Creating new interfaces is designed to be pretty straightforward. Take a look at robots/demo.py, and you should see:


from planner import *
from realtime import *

from domains.simplenav import *


class MyRobotInterface:
    [ ... omitted for brevity ... ]

    @RegisterActionCallback(goto_A)
    def do_goto_A(self):
        if "init" not in dir(self):
            raise Exception("Failed to initialize class!")
        self.current_loc = "A"
        print("going to A")

    [ ... omitted for brevity ... ]

This is a pretty simple mock class, but it illustrates the concept of creating new actions for the architecture. The class imports the relevant domain, and then marks that it provides a function that implements a known action. When provided to the action database, this annotation will allow the action and its implementation to be tied together.

Later on in that file, we see:

    @RegisterBeliefCallback(at_A)
    def do_check_A(self) -> bool:
        if "init" not in dir(self):
            raise Exception("Failed to initialize class!")
        return self.current_loc == "A"

We now use the 'RegisterBeliefCallback' annotation to register a new belief callback.

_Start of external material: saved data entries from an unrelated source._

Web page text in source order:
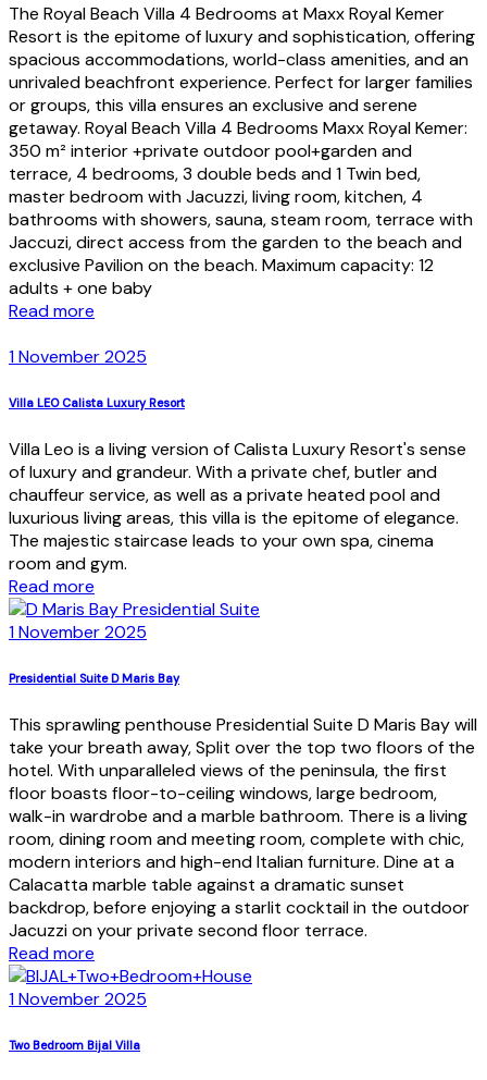
The Royal Beach Villa 4 Bedrooms at Maxx Royal Kemer
Resort is the epitome of luxury and sophistication, offering
spacious accommodations, world-class amenities, and an
unrivaled beachfront experience. Perfect for larger families
or groups, this villa ensures an exclusive and serene
getaway. Royal Beach Villa 4 Bedrooms Maxx Royal Kemer:
350 m² interior +private outdoor pool+garden and
terrace, 4 bedrooms, 3 double beds and 1 Twin bed,
master bedroom with Jacuzzi, living room, kitchen, 4
bathrooms with showers, sauna, steam room, terrace with
Jaccuzi, direct access from the garden to the beach and
exclusive Pavilion on the beach. Maximum capacity: 12
adults + one baby
Read more
1 November 2025
Villa LEO Calista Luxury Resort
Villa Leo is a living version of Calista Luxury Resort's sense
of luxury and grandeur. With a private chef, butler and
chauffeur service, as well as a private heated pool and
luxurious living areas, this villa is the epitome of elegance.
The majestic staircase leads to your own spa, cinema
room and gym.
Read more
1 November 2025
Presidential Suite D Maris Bay
This sprawling penthouse Presidential Suite D Maris Bay will
take your breath away, Split over the top two floors of the
hotel. With unparalleled views of the peninsula, the first
floor boasts floor-to-ceiling windows, large bedroom,
walk-in wardrobe and a marble bathroom. There is a living
room, dining room and meeting room, complete with chic,
modern interiors and high-end Italian furniture. Dine at a
Calacatta marble table against a dramatic sunset
backdrop, before enjoying a starlit cocktail in the outdoor
Jacuzzi on your private second floor terrace.
Read more
1 November 2025
Two Bedroom Bijal Villa
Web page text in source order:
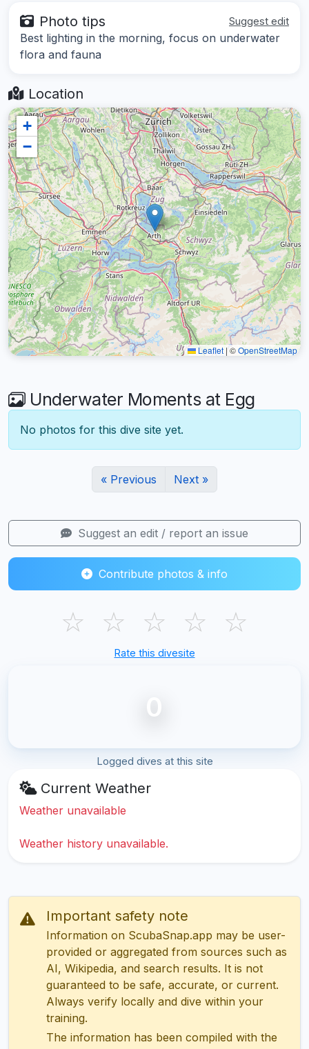
Photo tips Suggest edit
Best lighting in the morning, focus on underwater
flora and fauna
Location
+
−
Leaflet | ©OpenStreetMap
Underwater Moments at Egg
No photos for this dive site yet.
« Previous Next »
Suggest an edit / report an issue
Contribute photos & info
☆ ☆ ☆ ☆ ☆
Rate this divesite
0
Logged dives at this site
Current Weather
Weather unavailable
Weather history unavailable.
Important safety note
Information on ScubaSnap.app may be user-
provided or aggregated from sources such as
AI, Wikipedia, and search results. It is not
guaranteed to be safe, accurate, or current.
Always verify locally and dive within your
training.
The information has been compiled with the
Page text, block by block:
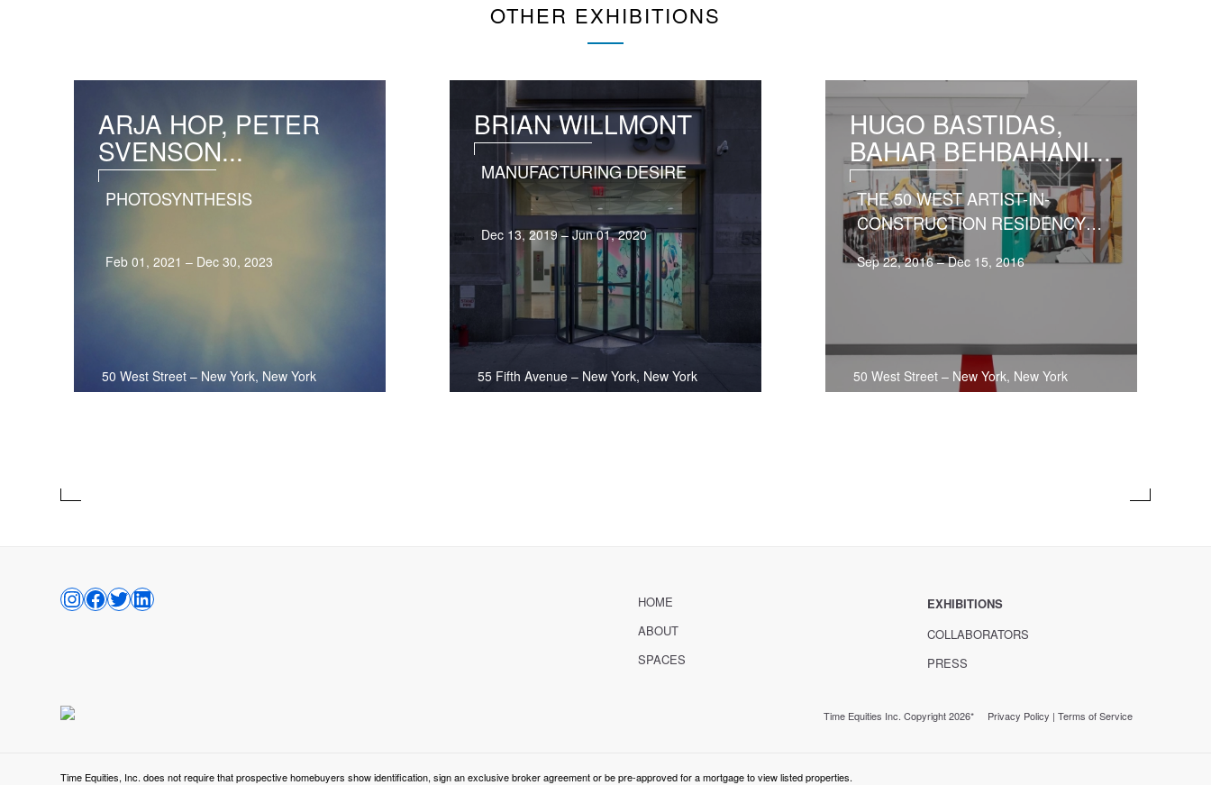
OTHER EXHIBITIONS
ARJA HOP, PETER
SVENSON...
PHOTOSYNTHESIS
Feb 01, 2021 – Dec 30, 2023
50 West Street – New York, New York
BRIAN WILLMONT
MANUFACTURING DESIRE
Dec 13, 2019 – Jun 01, 2020
55 Fifth Avenue –New York, New York
HUGO BASTIDAS,
BAHAR BEHBAHANI...
THE 50 WEST ARTIST-IN-
CONSTRUCTION RESIDENCY
EXHIB...
Sep 22, 2016 – Dec 15, 2016
50 West Street –New York, New York
INSTAGRAM
FACEBOOK
TWITTER
LINKEDIN
HOME
ABOUT
SPACES
EXHIBITIONS
COLLABORATORS
PRESS
Time Equities Inc. Copyright 2026* Privacy Policy | Terms of Service
Time Equities, Inc. does not require that prospective homebuyers show identification, sign an exclusive broker agreement or be pre-approved for a mortgage to view listed properties.

When the belief database needs to update its belief about this state, it will call this function. These updates occur intelligently: they are not called on an arbitrary queue, they are called prior to being needed (and will be deprioritized if not needed).

Other existing features

  • When actions are taken, the expected observations are compared to the actual ones. If a mismatch is identified, implying a failure to achieve a goal, the system re-plans and re-attempts to find a solution.
  • Because the backend is described via pythonic functions, produced plans are just a series of python function calls. We can modify these as needed, and even create plans as python scripts by hand pretty easily. This allows
  • Some basic safety proving. A plan can only be made in a way that enforces certain requirmenets for each action.
  • There are hooks to treat each of these modules (the planner, the databases) as plugins. So we can swap them in and out as new techniques or approaches are desired.

Other planned features

  • Formal verification: mathematical guarantees that we are keeping within a certain set of parameters while executing behavior.
  • Surprisal and Creativity mechanisms: there's hooks for these if we ever think it'll be useful to pull that functionality in, but I haven't really bothered implementing it.
  • Multi-Agent systems: if we can pass belief about other robots to the belief database, they can plan around each other in a way that scales and is programmatic.

Changelog

  • 1.2: Create C++ bindings, bugfixes.
  • 1.1: Use the "Unified Planning" engine, improvements to API, bugfixes.
  • 1.0: Prototype version shown to work on basic problems and shared internally.